*HOW TO COMPLETE THIS TASK*
Your answer must repeat all of the entries word for word, without any images.

Recorded data:
######

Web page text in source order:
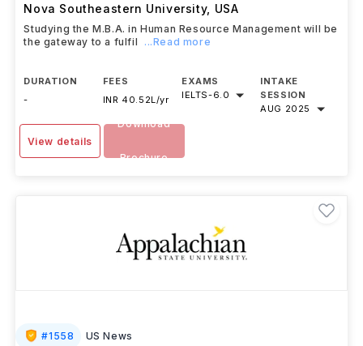
Nova Southeastern University, USA
Studying the M.B.A. in Human Resource Management will be
the gateway to a fulfil
...Read more
DURATION
-
FEES
INR 40.52L/yr
EXAMS
IELTS-6.0
INTAKE
SESSION
AUG 2025
View details
Download
Brochure
#1558 US News
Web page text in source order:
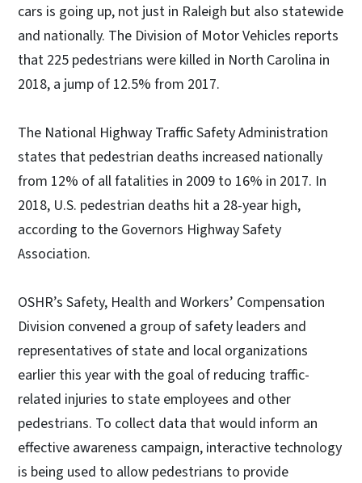
cars is going up, not just in Raleigh but also statewide
and nationally. The Division of Motor Vehicles reports
that 225 pedestrians were killed in North Carolina in
2018, a jump of 12.5% from 2017.
The National Highway Traffic Safety Administration
states that pedestrian deaths increased nationally
from 12% of all fatalities in 2009 to 16% in 2017. In
2018, U.S. pedestrian deaths hit a 28-year high,
according to the Governors Highway Safety
Association.
OSHR’s Safety, Health and Workers’ Compensation
Division convened a group of safety leaders and
representatives of state and local organizations
earlier this year with the goal of reducing traffic-
related injuries to state employees and other
pedestrians. To collect data that would inform an
effective awareness campaign, interactive technology
is being used to allow pedestrians to provide

######

*TASK RESULT*
Web page text in source order:
Nova Southeastern University, USA
Studying the M.B.A. in Human Resource Management will be
the gateway to a fulfil
...Read more
DURATION
-
FEES
INR 40.52L/yr
EXAMS
IELTS-6.0
INTAKE
SESSION
AUG 2025
View details
Download
Brochure
#1558 US News
Web page text in source order:
cars is going up, not just in Raleigh but also statewide
and nationally. The Division of Motor Vehicles reports
that 225 pedestrians were killed in North Carolina in
2018, a jump of 12.5% from 2017.
The National Highway Traffic Safety Administration
states that pedestrian deaths increased nationally
from 12% of all fatalities in 2009 to 16% in 2017. In
2018, U.S. pedestrian deaths hit a 28-year high,
according to the Governors Highway Safety
Association.
OSHR’s Safety, Health and Workers’ Compensation
Division convened a group of safety leaders and
representatives of state and local organizations
earlier this year with the goal of reducing traffic-
related injuries to state employees and other
pedestrians. To collect data that would inform an
effective awareness campaign, interactive technology
is being used to allow pedestrians to provide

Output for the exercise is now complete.